▶ ABOUT THIS EXERCISE
If a line in the data below holds the word "empty", include it in the count. Give only the final number.
··· EXERCISE INPUT
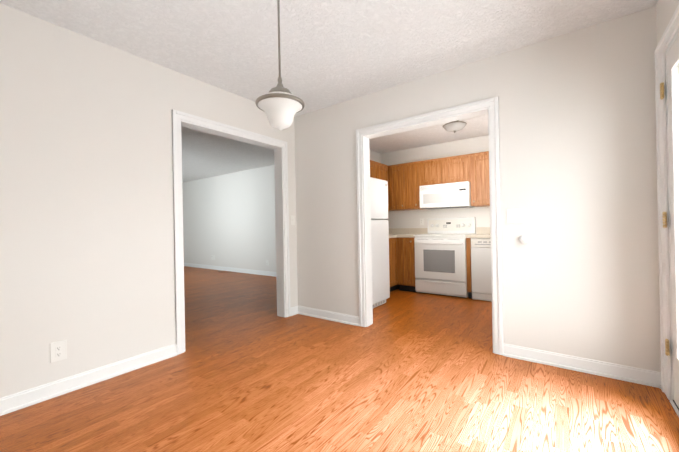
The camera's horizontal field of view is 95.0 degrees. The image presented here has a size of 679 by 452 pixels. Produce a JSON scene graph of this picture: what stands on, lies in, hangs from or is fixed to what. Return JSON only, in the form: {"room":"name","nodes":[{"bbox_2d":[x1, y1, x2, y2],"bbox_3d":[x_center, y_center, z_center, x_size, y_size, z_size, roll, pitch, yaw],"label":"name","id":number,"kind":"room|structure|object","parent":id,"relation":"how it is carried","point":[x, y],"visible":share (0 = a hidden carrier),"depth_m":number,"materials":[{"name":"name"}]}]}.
{"room":"empty dining room","nodes":[
{"label":"empty dining room","id":0,"kind":"room"},
{"bbox_2d":[0,3,297,397],"bbox_3d":[-1.686,-0.116,2.405,0.130,2.440,3.720,-1,0,36],"label":"wall","id":1,"kind":"structure","parent":0,"point":[87,270],"depth_m":2.18,"materials":[{"name":"white paint"}]},
{"bbox_2d":[50,340,66,362],"bbox_3d":[-1.844,0.822,2.043,0.008,0.128,0.082,-1,0,36],"label":"outlet","id":2,"kind":"object","parent":1,"relation":"attached to","point":[58,350],"visible":1,"depth_m":2.04,"materials":[{"name":"white plastic"}]},
{"bbox_2d":[0,344,177,415],"bbox_3d":[-1.994,1.062,1.818,0.024,0.095,2.064,-1,0,36],"label":"baseboard","id":3,"kind":"structure","parent":1,"relation":"attached to","point":[24,399],"depth_m":2.13,"materials":[{"name":"white wood"}]},
{"bbox_2d":[172,109,290,353],"bbox_3d":[-1.071,0.078,3.245,0.132,2.030,1.220,-1,0,36],"label":"door frame","id":4,"kind":"structure","parent":1,"relation":"attached to","point":[279,224],"depth_m":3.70,"materials":[{"name":"white wood"}]},
{"bbox_2d":[290,215,294,224],"bbox_3d":[-0.569,-0.071,3.813,0.018,0.117,0.072,-1,0,36],"label":"light switch","id":5,"kind":"object","parent":1,"relation":"attached to","point":[292,218],"visible":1,"depth_m":3.81,"materials":[{"name":"white plastic"}]},
{"bbox_2d":[292,306,358,325],"bbox_3d":[-0.163,1.029,3.580,0.914,0.095,0.050,-1,0,36],"label":"baseboard","id":6,"kind":"structure","parent":1,"relation":"attached to","point":[327,315],"depth_m":3.58,"materials":[{"name":"white wood"}]},
{"bbox_2d":[182,165,275,271],"bbox_3d":[-2.194,-0.100,7.454,6.370,2.440,0.130,-1,0,36],"label":"wall","id":7,"kind":"structure","parent":0,"point":[229,220],"depth_m":7.70,"materials":[{"name":"white paint"}]},
{"bbox_2d":[184,263,275,276],"bbox_3d":[-2.164,1.072,7.352,6.240,0.095,0.024,-1,0,36],"label":"baseboard","id":8,"kind":"structure","parent":7,"relation":"attached to","point":[257,272],"depth_m":7.64,"materials":[{"name":"white wood"}]},
{"bbox_2d":[0,0,657,181],"bbox_3d":[-2.219,-1.384,4.377,9.990,0.120,6.310,-1,0,36],"label":"ceiling","id":9,"kind":"structure","parent":0,"point":[333,52],"depth_m":2.28,"materials":[{"name":"white paint"}]},
{"bbox_2d":[255,0,304,129],"bbox_3d":[-0.289,-0.911,1.490,0.231,0.906,0.231,-1,0,36],"label":"pendant lamp","id":10,"kind":"object","parent":9,"relation":"hanging from","point":[280,105],"visible":1,"depth_m":1.44,"materials":[{"name":"white glass"}]},
{"bbox_2d":[442,120,466,132],"bbox_3d":[1.509,-1.308,4.085,0.300,0.176,0.300,-1,0,36],"label":"kitchen ceiling light","id":11,"kind":"object","parent":9,"relation":"attached to","point":[455,126],"visible":0.81,"depth_m":4.01,"materials":[{"name":"white glass"}]},
{"bbox_2d":[0,266,678,451],"bbox_3d":[-1.523,1.163,3.903,11.590,0.120,6.310,-1,0,36],"label":"floor","id":12,"kind":"structure","parent":0,"point":[248,370],"depth_m":1.96,"materials":[{"name":"brown wood"}]},
{"bbox_2d":[370,177,389,307],"bbox_3d":[0.138,0.234,4.188,0.870,1.675,0.713,-1,0,36],"label":"refrigerator","id":13,"kind":"object","parent":12,"relation":"on","point":[380,244],"visible":0.27,"depth_m":4.03,"materials":[{"name":"white painted metal"}]},
{"bbox_2d":[389,235,400,291],"bbox_3d":[0.615,0.627,5.072,0.685,0.872,0.335,-1,0,36],"label":"base cabinet","id":14,"kind":"object","parent":12,"relation":"on","point":[395,243],"depth_m":4.99,"materials":[{"name":"brown wood"}]},
{"bbox_2d":[401,235,415,291],"bbox_3d":[1.227,0.616,5.202,0.307,0.872,0.700,-1,0,36],"label":"base cabinet","id":15,"kind":"object","parent":12,"relation":"on","point":[401,261],"depth_m":4.93,"materials":[{"name":"brown wood"}]},
{"bbox_2d":[414,217,475,297],"bbox_3d":[1.654,0.455,4.873,0.770,1.175,0.710,-1,0,36],"label":"electric range","id":16,"kind":"object","parent":12,"relation":"on","point":[440,259],"visible":1,"depth_m":4.66,"materials":[{"name":"white metal"}]},
{"bbox_2d":[471,238,491,301],"bbox_3d":[2.273,0.598,4.444,0.606,0.866,0.640,-1,0,36],"label":"dishwasher","id":17,"kind":"object","parent":12,"relation":"on","point":[481,268],"visible":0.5,"depth_m":4.29,"materials":[{"name":"white metal"}]},
{"bbox_2d":[466,235,490,238],"bbox_3d":[2.637,0.131,4.184,1.635,0.040,0.678,-1,0,36],"label":"countertop","id":18,"kind":"structure","parent":17,"relation":"on","point":[467,236],"depth_m":4.30,"materials":[{"name":"white laminate"}]},
{"bbox_2d":[370,150,379,162],"bbox_3d":[0.064,-0.147,5.033,0.130,2.440,2.590,-1,0,36],"label":"wall","id":19,"kind":"structure","parent":0,"point":[375,156],"depth_m":5.77,"materials":[{"name":"white paint"}]},
{"bbox_2d":[370,160,377,178],"bbox_3d":[0.403,-0.661,5.113,0.337,0.786,0.474,-1,0,36],"label":"upper cabinet","id":20,"kind":"object","parent":19,"relation":"attached to","point":[373,165],"depth_m":5.06,"materials":[{"name":"brown wood"}]},
{"bbox_2d":[378,163,389,210],"bbox_3d":[0.636,-0.665,5.376,0.405,0.786,0.452,-1,0,36],"label":"upper cabinet","id":21,"kind":"object","parent":19,"relation":"attached to","point":[383,170],"depth_m":5.39,"materials":[{"name":"brown wood"}]},
{"bbox_2d":[380,135,489,227],"bbox_3d":[2.186,-0.187,5.010,3.330,2.440,0.130,-1,0,36],"label":"wall","id":22,"kind":"structure","parent":0,"point":[405,219],"depth_m":5.32,"materials":[{"name":"white paint"}]},
{"bbox_2d":[390,163,405,210],"bbox_3d":[1.065,-0.673,5.489,0.330,0.786,0.400,-1,0,36],"label":"upper cabinet","id":23,"kind":"object","parent":22,"relation":"attached to","point":[405,181],"depth_m":5.37,"materials":[{"name":"brown wood"}]},
{"bbox_2d":[406,161,423,209],"bbox_3d":[1.326,-0.678,5.338,0.270,0.786,0.337,-1,0,36],"label":"upper cabinet","id":24,"kind":"object","parent":22,"relation":"attached to","point":[413,171],"depth_m":5.20,"materials":[{"name":"brown wood"}]},
{"bbox_2d":[422,158,445,185],"bbox_3d":[1.582,-0.869,5.150,0.370,0.415,0.337,-1,0,36],"label":"upper cabinet","id":25,"kind":"object","parent":22,"relation":"attached to","point":[431,169],"depth_m":5.01,"materials":[{"name":"brown wood"}]},
{"bbox_2d":[389,227,489,234],"bbox_3d":[2.154,0.071,4.942,3.306,0.100,0.020,-1,0,36],"label":"backsplash","id":26,"kind":"structure","parent":22,"relation":"attached to","point":[480,230],"depth_m":5.47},
{"bbox_2d":[442,154,469,182],"bbox_3d":[1.893,-0.875,4.923,0.400,0.415,0.337,-1,0,36],"label":"upper cabinet","id":27,"kind":"object","parent":22,"relation":"attached to","point":[455,169],"depth_m":4.79,"materials":[{"name":"brown wood"}]},
{"bbox_2d":[419,181,472,209],"bbox_3d":[1.726,-0.473,4.997,0.760,0.371,0.420,-1,0,36],"label":"microwave","id":28,"kind":"object","parent":27,"relation":"attached to","point":[448,195],"visible":1,"depth_m":4.81,"materials":[{"name":"white plastic"},{"name":"glass"}]},
{"bbox_2d":[470,151,489,206],"bbox_3d":[2.237,-0.696,4.676,0.442,0.786,0.337,-1,0,36],"label":"upper cabinet","id":29,"kind":"object","parent":22,"relation":"attached to","point":[479,162],"depth_m":4.59,"materials":[{"name":"brown wood"}]},
{"bbox_2d":[294,6,660,371],"bbox_3d":[0.740,-0.162,3.021,3.330,2.440,0.130,-1,0,36],"label":"wall","id":30,"kind":"structure","parent":0,"point":[578,163],"depth_m":2.31,"materials":[{"name":"white paint"}]},
{"bbox_2d":[356,96,502,354],"bbox_3d":[0.796,0.042,2.982,1.240,2.030,0.132,-1,0,36],"label":"door frame","id":31,"kind":"structure","parent":30,"relation":"attached to","point":[367,219],"depth_m":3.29,"materials":[{"name":"white wood"}]},
{"bbox_2d":[519,235,528,243],"bbox_3d":[1.433,0.104,2.419,0.068,0.068,0.033,-1,0,36],"label":"door stop","id":32,"kind":"object","parent":30,"relation":"attached to","point":[523,239],"visible":1,"depth_m":2.41,"materials":[{"name":"white"}]},
{"bbox_2d":[503,343,660,388],"bbox_3d":[1.690,0.992,2.242,0.914,0.095,0.035,-1,0,36],"label":"baseboard","id":33,"kind":"structure","parent":30,"relation":"attached to","point":[600,368],"depth_m":2.20,"materials":[{"name":"white wood"}]},
{"bbox_2d":[656,0,678,44],"bbox_3d":[1.780,-0.184,1.485,0.160,2.440,6.310,-1,0,36],"label":"wall","id":34,"kind":"structure","parent":0,"point":[665,10],"depth_m":1.85,"materials":[{"name":"white paint"}]},
{"bbox_2d":[655,4,678,399],"bbox_3d":[1.495,-0.028,1.107,0.181,2.138,1.972,-1,0,36],"label":"door frame","id":35,"kind":"structure","parent":34,"relation":"attached to","point":[671,29],"depth_m":1.86,"materials":[{"name":"white wood"}]},
{"bbox_2d":[660,35,678,407],"bbox_3d":[1.706,0.010,1.470,0.190,2.019,0.874,-1,0,36],"label":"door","id":36,"kind":"structure","parent":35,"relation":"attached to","point":[673,89],"depth_m":1.72,"materials":[{"name":"white wood"}]},
{"bbox_2d":[670,400,678,416],"bbox_3d":[1.531,1.033,1.094,0.202,0.016,1.676,-1,0,36],"label":"french door sill","id":37,"kind":"structure","parent":34,"relation":"attached to","point":[674,405],"depth_m":1.76,"materials":[{"name":"white wood"}]}
]}
······
▶ RESULT
2